- **TASK TO CARRY OUT**
An exact reproduction is required of the lines from the beginning of the entries through the line with "Integrity Requirement (IR)", pictures excluded and nothing added.

- **GIVEN RECORDS**
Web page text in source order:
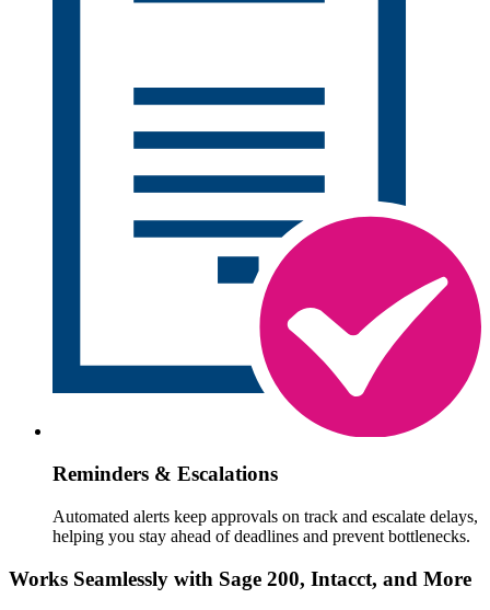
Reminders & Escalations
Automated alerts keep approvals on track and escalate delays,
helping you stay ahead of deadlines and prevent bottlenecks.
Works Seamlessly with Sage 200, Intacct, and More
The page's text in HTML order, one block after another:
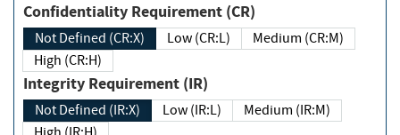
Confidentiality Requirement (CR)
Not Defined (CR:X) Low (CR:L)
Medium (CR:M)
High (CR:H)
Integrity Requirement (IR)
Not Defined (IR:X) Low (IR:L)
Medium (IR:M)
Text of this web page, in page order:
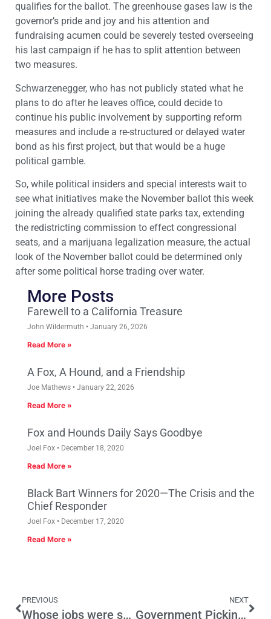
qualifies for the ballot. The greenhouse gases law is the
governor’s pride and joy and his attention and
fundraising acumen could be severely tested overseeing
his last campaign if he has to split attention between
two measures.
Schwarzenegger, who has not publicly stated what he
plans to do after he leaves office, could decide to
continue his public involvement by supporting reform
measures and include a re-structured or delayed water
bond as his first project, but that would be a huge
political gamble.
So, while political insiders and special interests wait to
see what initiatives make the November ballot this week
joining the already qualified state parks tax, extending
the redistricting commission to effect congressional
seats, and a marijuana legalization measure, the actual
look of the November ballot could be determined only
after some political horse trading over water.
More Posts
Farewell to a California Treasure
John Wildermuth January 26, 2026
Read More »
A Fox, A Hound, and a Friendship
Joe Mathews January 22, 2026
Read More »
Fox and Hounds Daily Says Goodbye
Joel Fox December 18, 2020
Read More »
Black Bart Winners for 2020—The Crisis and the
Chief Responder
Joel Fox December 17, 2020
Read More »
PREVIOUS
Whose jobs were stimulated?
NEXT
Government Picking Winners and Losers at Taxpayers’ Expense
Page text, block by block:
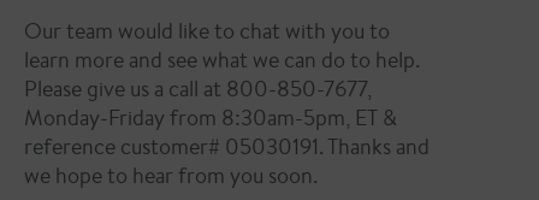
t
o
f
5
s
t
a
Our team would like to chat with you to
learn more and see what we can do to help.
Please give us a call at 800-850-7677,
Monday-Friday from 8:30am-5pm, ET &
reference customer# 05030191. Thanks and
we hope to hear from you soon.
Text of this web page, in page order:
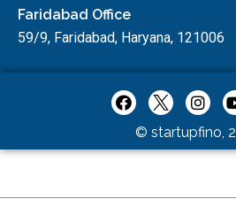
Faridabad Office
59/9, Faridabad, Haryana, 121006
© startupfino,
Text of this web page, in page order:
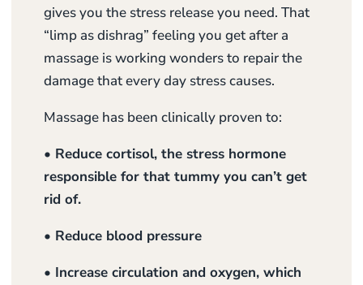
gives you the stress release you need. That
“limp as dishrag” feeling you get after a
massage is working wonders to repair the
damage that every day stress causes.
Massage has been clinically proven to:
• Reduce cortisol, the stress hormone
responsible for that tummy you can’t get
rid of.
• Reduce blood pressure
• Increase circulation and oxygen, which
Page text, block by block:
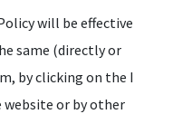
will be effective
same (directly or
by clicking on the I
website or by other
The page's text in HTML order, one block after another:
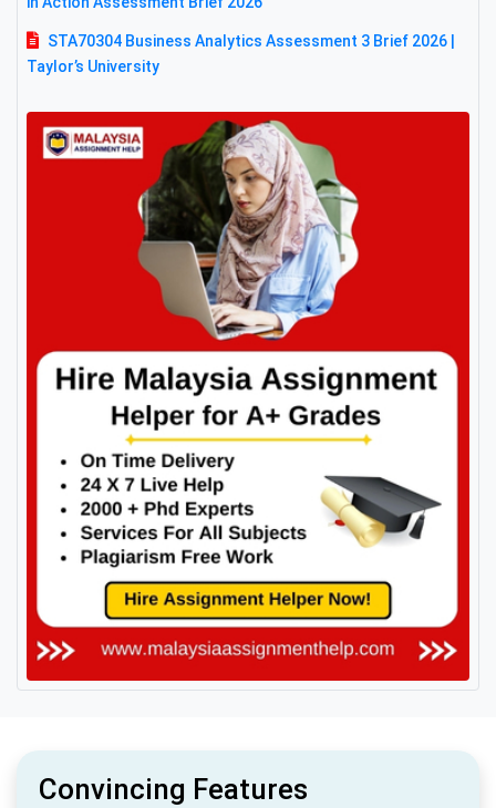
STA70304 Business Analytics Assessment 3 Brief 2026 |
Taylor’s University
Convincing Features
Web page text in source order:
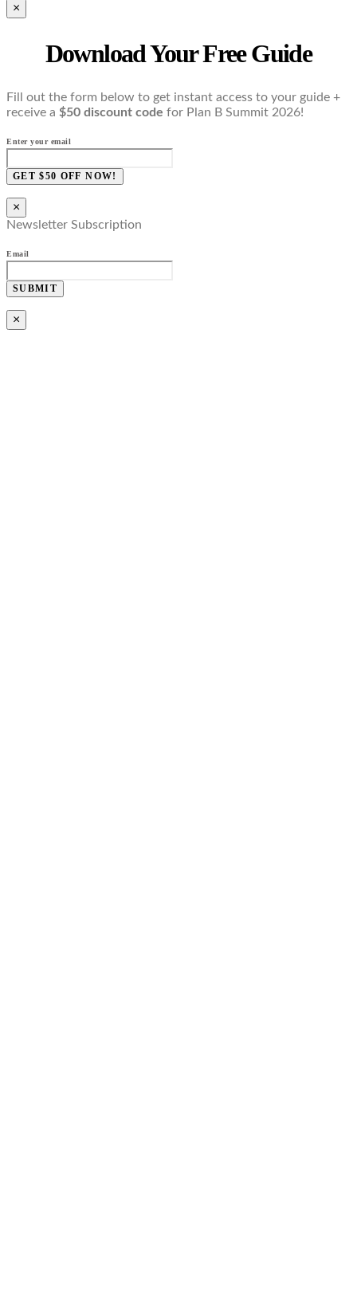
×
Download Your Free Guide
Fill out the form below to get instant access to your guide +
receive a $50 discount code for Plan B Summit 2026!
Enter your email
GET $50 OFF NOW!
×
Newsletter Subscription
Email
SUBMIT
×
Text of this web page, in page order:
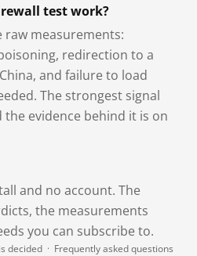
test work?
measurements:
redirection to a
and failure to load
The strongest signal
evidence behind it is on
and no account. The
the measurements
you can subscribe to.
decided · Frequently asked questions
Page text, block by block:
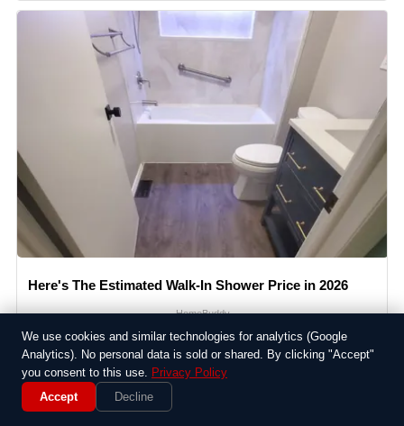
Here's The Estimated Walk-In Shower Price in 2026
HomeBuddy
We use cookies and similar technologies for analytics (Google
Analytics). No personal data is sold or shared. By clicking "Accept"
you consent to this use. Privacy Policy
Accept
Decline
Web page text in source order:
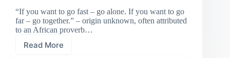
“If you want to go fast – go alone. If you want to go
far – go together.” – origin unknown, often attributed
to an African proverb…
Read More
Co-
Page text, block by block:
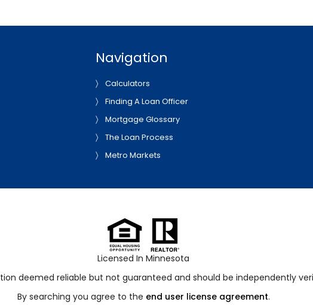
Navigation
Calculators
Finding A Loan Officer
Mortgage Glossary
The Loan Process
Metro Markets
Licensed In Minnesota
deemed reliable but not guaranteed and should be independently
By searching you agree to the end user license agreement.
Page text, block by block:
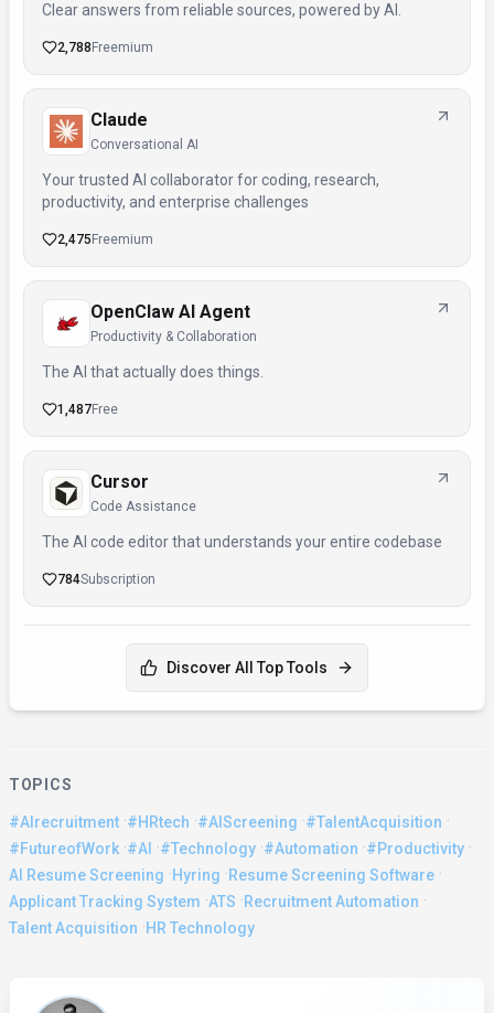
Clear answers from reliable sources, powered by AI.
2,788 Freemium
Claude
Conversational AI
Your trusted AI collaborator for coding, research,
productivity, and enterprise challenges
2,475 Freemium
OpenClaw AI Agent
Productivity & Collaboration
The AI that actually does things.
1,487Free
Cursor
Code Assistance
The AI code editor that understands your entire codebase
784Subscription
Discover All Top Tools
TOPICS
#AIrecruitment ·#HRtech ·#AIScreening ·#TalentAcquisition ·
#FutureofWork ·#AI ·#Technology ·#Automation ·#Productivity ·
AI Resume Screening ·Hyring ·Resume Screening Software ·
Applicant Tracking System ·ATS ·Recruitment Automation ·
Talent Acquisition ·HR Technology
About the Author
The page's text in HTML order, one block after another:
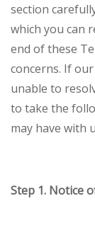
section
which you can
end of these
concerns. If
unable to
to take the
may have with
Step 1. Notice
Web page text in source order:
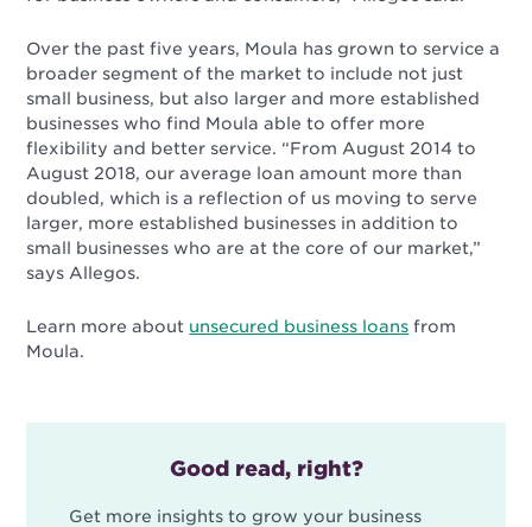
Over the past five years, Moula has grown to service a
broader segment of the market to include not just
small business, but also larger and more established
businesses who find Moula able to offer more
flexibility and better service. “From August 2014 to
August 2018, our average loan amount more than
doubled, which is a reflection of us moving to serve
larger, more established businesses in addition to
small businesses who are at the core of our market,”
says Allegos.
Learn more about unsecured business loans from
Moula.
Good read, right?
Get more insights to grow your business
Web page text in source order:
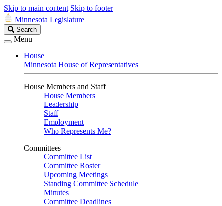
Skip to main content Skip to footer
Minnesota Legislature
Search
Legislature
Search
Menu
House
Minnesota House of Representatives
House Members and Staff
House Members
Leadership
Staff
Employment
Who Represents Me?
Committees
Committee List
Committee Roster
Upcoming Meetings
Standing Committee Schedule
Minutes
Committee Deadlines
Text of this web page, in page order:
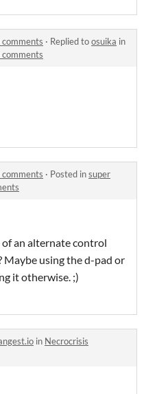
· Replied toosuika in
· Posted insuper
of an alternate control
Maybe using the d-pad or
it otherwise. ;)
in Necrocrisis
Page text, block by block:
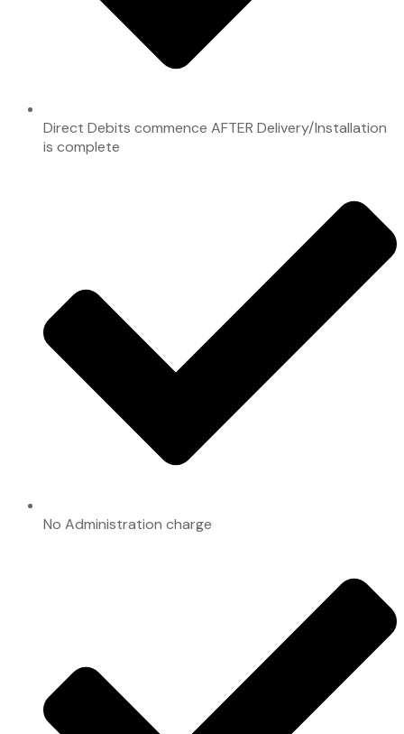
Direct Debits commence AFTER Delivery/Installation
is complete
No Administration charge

- **OUTPUT OF THE EXERCISE**
Web page text in source order:
Reminders & Escalations
Automated alerts keep approvals on track and escalate delays,
helping you stay ahead of deadlines and prevent bottlenecks.
Works Seamlessly with Sage 200, Intacct, and More
The page's text in HTML order, one block after another:
Confidentiality Requirement (CR)
Not Defined (CR:X) Low (CR:L)
Medium (CR:M)
High (CR:H)
Integrity Requirement (IR)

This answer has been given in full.